■ EXERCISE ■
Set down exactly the lines below, starting at the one that contains "knightscircuitxmexists m (10, 25, 140, 40)" and ending at the one that contains "ps knightscircuit board", with both of those lines included and nothing else.

···

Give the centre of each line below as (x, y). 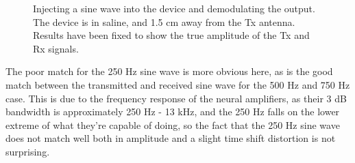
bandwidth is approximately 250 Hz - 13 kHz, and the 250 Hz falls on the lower (173, 112)
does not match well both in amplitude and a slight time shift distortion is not (171, 138)
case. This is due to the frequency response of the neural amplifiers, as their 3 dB (176, 98)
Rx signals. (56, 48)
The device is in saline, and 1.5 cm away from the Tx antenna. (164, 21)
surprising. (28, 151)
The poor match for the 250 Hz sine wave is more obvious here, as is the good (169, 71)
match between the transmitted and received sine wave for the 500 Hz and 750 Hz (178, 84)
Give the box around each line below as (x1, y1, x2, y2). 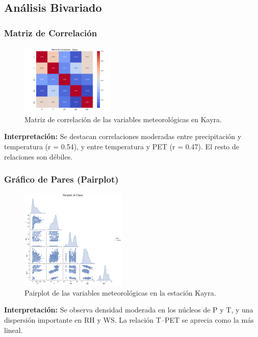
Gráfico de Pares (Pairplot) (4, 173, 119, 186)
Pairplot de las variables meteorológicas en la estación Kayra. (24, 287, 216, 298)
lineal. (4, 324, 23, 335)
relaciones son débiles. (4, 151, 73, 162)
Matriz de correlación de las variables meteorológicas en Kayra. (24, 114, 222, 124)
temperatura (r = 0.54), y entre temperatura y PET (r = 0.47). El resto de (4, 141, 240, 151)
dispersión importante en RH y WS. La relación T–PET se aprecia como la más (4, 314, 254, 325)
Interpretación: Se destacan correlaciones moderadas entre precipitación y (4, 131, 242, 142)
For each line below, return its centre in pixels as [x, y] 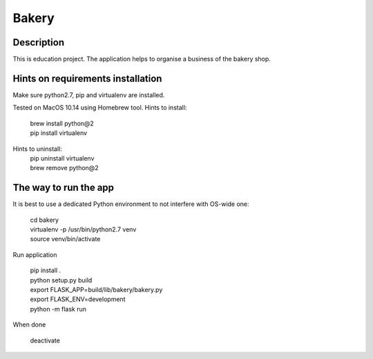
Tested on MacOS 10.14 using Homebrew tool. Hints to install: [100, 107]
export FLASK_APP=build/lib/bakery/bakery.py [96, 289]
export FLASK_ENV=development [78, 299]
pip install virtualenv [59, 133]
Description [39, 42]
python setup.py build [61, 280]
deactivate [45, 340]
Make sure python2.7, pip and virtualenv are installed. [89, 95]
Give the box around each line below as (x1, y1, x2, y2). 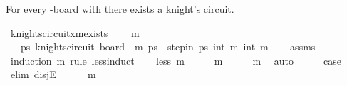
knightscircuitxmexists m (10, 25, 140, 40)
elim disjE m (10, 67, 96, 82)
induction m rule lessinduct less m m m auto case (10, 53, 341, 68)
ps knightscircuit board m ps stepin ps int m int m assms (20, 39, 316, 54)
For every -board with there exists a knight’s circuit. (6, 1, 234, 16)
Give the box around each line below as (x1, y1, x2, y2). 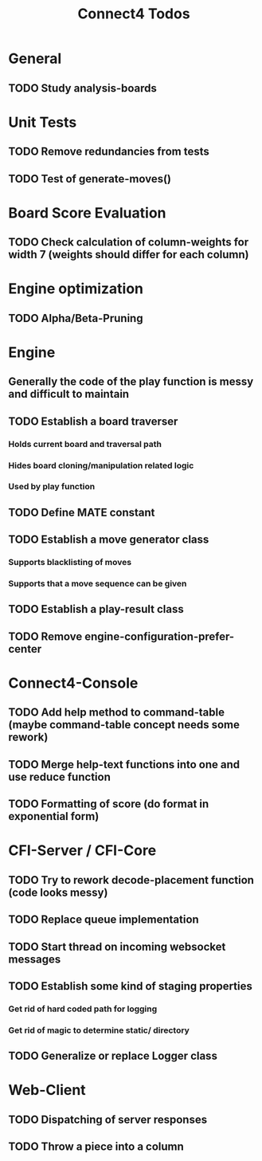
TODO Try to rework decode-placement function (8, 873, 255, 887)
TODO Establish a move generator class (8, 533, 209, 547)
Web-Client (8, 1081, 86, 1100)
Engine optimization (8, 280, 144, 298)
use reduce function (8, 770, 111, 783)
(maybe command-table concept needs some (8, 718, 240, 732)
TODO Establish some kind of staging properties (8, 979, 252, 993)
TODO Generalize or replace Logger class (8, 1049, 217, 1063)
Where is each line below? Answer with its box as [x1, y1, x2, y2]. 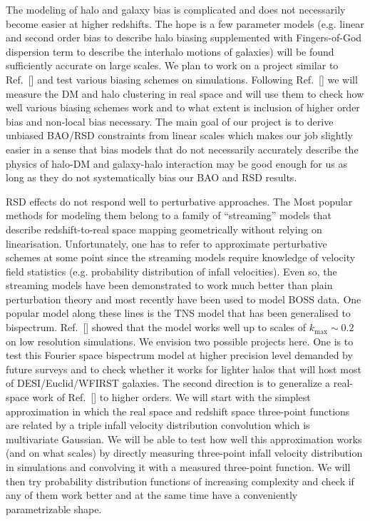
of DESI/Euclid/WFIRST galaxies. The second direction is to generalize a [6, 375, 331, 390]
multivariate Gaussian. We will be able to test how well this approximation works [6, 431, 362, 446]
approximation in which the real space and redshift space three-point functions [6, 403, 350, 418]
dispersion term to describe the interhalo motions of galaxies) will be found [6, 44, 334, 59]
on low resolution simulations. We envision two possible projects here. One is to [6, 333, 354, 348]
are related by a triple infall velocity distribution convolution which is [6, 418, 310, 433]
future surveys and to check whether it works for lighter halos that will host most [6, 361, 361, 376]
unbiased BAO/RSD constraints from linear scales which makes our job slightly [6, 128, 353, 143]
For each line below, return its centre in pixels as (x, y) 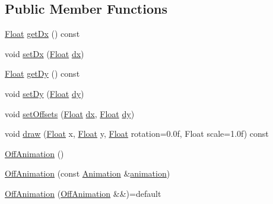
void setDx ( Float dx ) (45, 53)
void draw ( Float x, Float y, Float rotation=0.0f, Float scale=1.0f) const (137, 134)
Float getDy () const (42, 73)
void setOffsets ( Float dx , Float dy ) (70, 113)
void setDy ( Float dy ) (45, 93)
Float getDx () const (42, 34)
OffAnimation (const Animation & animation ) (88, 173)
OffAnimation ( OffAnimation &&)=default (83, 193)
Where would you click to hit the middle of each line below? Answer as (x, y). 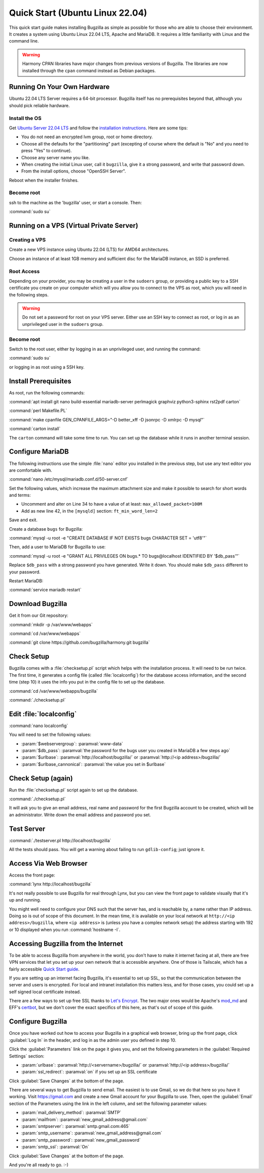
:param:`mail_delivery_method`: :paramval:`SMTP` (71, 1113)
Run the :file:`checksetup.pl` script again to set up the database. (74, 790)
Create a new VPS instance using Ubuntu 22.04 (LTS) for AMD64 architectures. (89, 249)
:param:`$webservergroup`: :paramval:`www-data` (72, 744)
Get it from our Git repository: (39, 615)
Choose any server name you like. (55, 157)
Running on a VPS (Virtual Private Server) (74, 226)
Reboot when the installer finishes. (44, 180)
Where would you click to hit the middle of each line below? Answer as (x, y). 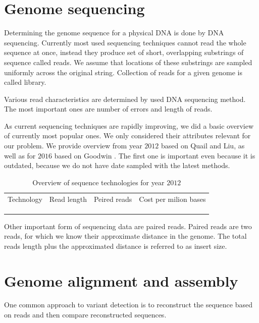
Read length (68, 199)
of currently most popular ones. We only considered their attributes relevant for (127, 136)
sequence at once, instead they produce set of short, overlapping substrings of (124, 52)
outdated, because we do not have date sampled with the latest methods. (117, 165)
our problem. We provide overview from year (73, 146)
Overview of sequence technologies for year (98, 182)
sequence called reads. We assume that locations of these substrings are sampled (128, 62)
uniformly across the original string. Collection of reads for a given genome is (123, 72)
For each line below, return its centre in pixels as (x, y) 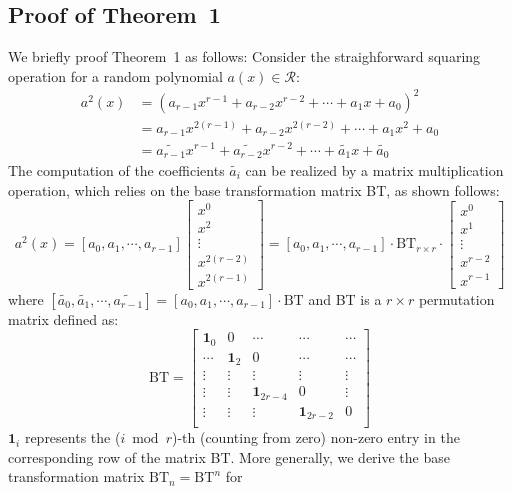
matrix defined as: (63, 318)
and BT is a (345, 298)
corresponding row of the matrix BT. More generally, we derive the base (229, 456)
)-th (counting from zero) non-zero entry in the (315, 437)
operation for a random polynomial (115, 75)
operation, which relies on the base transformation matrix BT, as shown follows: (254, 189)
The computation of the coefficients (116, 169)
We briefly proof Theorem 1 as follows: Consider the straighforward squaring (244, 56)
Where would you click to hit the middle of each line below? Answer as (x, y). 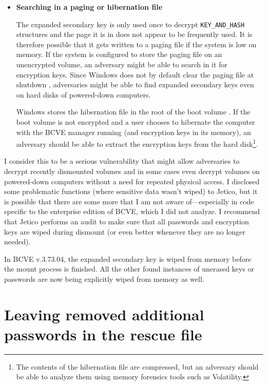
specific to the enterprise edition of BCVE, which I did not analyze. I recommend (132, 211)
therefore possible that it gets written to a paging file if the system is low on (136, 44)
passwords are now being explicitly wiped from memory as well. (104, 278)
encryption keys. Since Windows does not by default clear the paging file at (135, 74)
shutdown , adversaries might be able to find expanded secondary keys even (135, 84)
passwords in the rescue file (103, 334)
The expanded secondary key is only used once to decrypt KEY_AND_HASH (130, 24)
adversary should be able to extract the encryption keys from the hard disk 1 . (137, 143)
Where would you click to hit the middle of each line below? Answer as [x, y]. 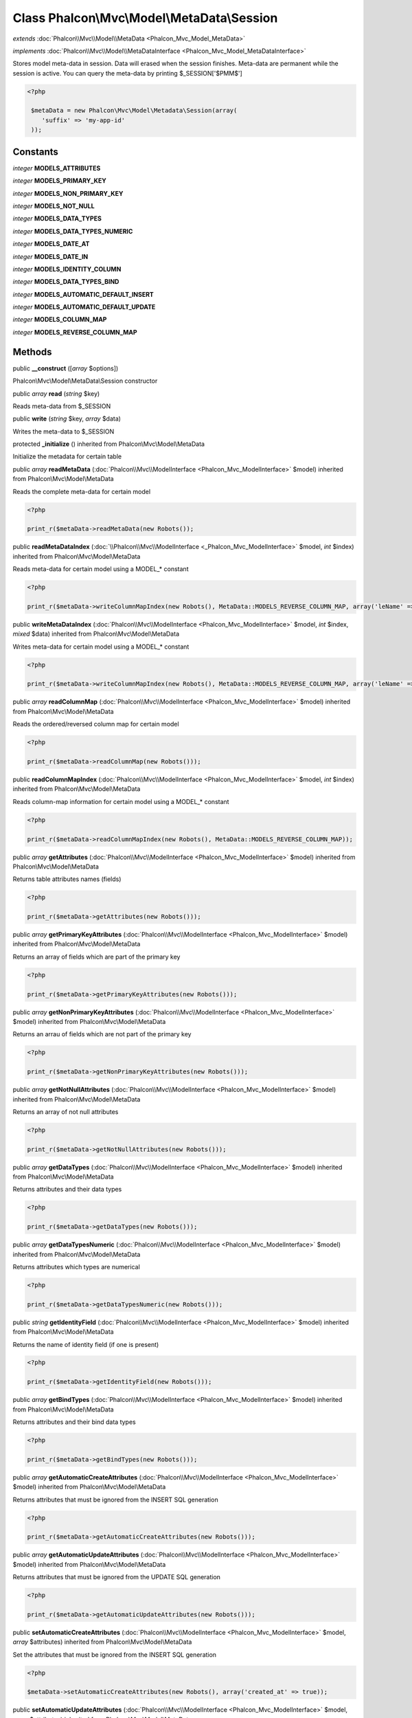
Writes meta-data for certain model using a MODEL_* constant [101, 647]
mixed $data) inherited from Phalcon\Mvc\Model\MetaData [96, 634]
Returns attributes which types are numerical [76, 1267]
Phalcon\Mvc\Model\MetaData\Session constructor [85, 381]
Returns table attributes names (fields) [67, 879]
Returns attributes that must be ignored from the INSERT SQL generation [116, 1499]
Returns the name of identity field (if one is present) [86, 1344]
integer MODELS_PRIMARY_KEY [59, 181]
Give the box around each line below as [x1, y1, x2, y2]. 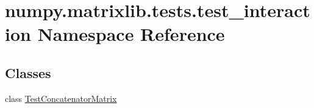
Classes [5, 63, 51, 82]
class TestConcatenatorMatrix [5, 92, 117, 104]
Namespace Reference [37, 21, 225, 46]
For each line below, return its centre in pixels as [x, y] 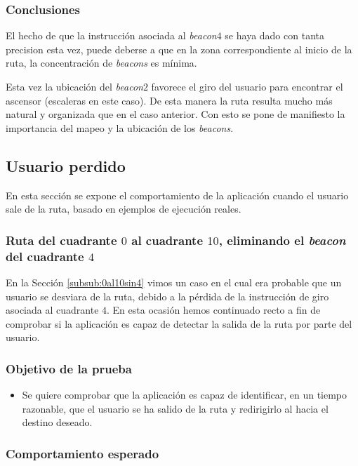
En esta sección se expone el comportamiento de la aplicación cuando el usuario [177, 195]
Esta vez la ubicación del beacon [74, 86]
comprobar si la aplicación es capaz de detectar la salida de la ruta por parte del [179, 323]
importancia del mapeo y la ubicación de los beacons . [120, 127]
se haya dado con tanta [274, 35]
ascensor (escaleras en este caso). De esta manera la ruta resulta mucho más [169, 100]
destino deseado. [57, 422]
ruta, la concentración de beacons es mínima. [101, 63]
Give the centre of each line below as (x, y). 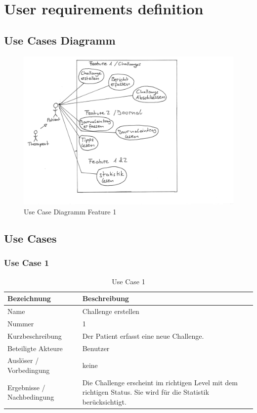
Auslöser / (23, 360)
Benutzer (96, 348)
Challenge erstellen (111, 311)
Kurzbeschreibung (35, 336)
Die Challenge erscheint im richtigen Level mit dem (160, 382)
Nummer (21, 323)
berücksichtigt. (104, 401)
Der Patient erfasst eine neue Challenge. (143, 336)
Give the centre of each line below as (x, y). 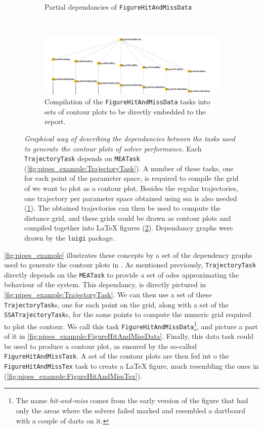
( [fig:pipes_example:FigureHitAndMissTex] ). (73, 376)
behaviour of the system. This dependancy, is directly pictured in (105, 284)
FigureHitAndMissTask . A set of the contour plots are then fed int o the (117, 356)
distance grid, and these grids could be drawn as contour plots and (128, 218)
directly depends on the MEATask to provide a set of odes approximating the (122, 274)
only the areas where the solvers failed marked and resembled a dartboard (131, 410)
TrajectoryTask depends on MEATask (82, 158)
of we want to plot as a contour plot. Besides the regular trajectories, (131, 188)
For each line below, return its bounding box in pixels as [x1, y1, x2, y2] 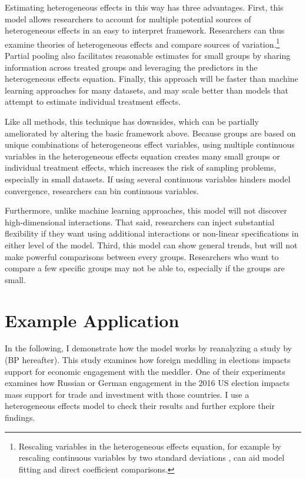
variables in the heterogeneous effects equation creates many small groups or [5, 149, 280, 162]
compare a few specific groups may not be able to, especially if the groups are [5, 262, 285, 274]
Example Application [5, 308, 179, 332]
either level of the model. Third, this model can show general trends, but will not [5, 238, 298, 251]
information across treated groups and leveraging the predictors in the [5, 61, 258, 73]
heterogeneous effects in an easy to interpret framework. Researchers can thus [5, 24, 285, 36]
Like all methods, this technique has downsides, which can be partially [5, 115, 259, 127]
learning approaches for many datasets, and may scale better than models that [5, 84, 288, 96]

···

■ TASK RESULT ■
knightscircuitxmexists m (10, 25, 140, 40)
elim disjE m (10, 67, 96, 82)
induction m rule lessinduct less m m m auto case (10, 53, 341, 68)
ps knightscircuit board m ps stepin ps int m int m assms (20, 39, 316, 54)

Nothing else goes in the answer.